Wait, slow down, I can’t understand you when you’re screaming like that. Why are you cursing so much? We’ve been talking for 30 seconds and I haven’t quoted a single philosopher; I thought you’d be impressed. 

Wait, don’t say another word. I know what’s wrong. You’re worried that Drake went too far with the “Hotline Bling” video. It’s the only thing you’ve seen on your timeline for the last week and you can’t stop listening to it, but it’s getting harder and harder to feel the magic — especially after they did that remake with Helmut the Pug

And, you know, I really can’t blame you for feeling that way. You can only see so many “Hotline Bling”/Merengue Mix mashups before it just isn’t fun anymore. As much as it hurts me to say this, maybe the game’s over. Maybe the hotline has just about blung its last bling. 

But I’m a glass-half-full kind of guy, so I’m gonna try to stay positive about this. “Hotline Bling” got to #2 on the Billboard charts and clocked in at about 120 million plays on Spotify, which can only mean one thing: it’s only a matter of time before Drake formally changes his Instagram account from “Champagne Papi” to “The 6 God.” 

Now, if you turned all of your social media accounts into de facto “Hotline Bling” shrines like I did, rejoice! This transfer of power will go very smoothly for you. But if you thought you were too “cool” for the whole hotline fad, all I can say is that I hope you really like “Degrassi,” because you’ll be watching Wheelchair Jimmy get an erection on loop for the rest of eternity in the sixth circle of hell. You can’t play games with the 6 God. He moves in very mysterious ways, after all, and if you need to be reminded of what those strange moves can do to a guy, just take a look at Meek Mill’s Instagram. He’s putting #imnotacelebritydontcallmethat on his own pictures. Look at that new coat he got — Drake knocked him down so many pegs he forgot how to dress himself.
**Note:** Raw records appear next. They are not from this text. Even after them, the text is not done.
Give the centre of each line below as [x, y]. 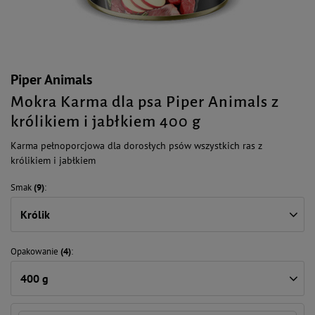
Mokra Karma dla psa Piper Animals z [145, 102]
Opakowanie [34, 251]
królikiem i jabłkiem [53, 160]
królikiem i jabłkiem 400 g [106, 122]
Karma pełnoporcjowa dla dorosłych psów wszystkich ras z [136, 146]
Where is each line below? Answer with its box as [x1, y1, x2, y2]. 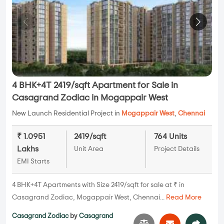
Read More [166, 194, 201, 201]
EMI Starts [17, 158, 49, 165]
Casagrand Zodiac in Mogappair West [12, 93, 168, 103]
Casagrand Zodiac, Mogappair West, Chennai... [12, 194, 166, 201]
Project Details [153, 145, 199, 153]
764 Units [153, 132, 187, 141]
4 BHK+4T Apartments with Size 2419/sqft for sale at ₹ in [12, 181, 184, 189]
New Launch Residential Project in [12, 110, 121, 117]

It’s almost too painful to watch.

But before the coronation happens and we forget what it was like to live in a world where Drake’s face wasn’t on every denomination of Canadian currency, I’d like to take a moment to pause and reflect on how exactly we got to this bizarre juncture in the history of Western society. A half-Jewish Canadian actor named Aubrey just about took over hip hop with an R&B song about cell phones less than nine months after the new King of Compton released an album that critics were calling “Music’s Great American Novel.”

What the fuck is going on?

Now, if you’ll bear with me, I think you can find the answer to that question in the same place you go to find out whether you can avoid making eye contact with people in elevators — your cell phone. 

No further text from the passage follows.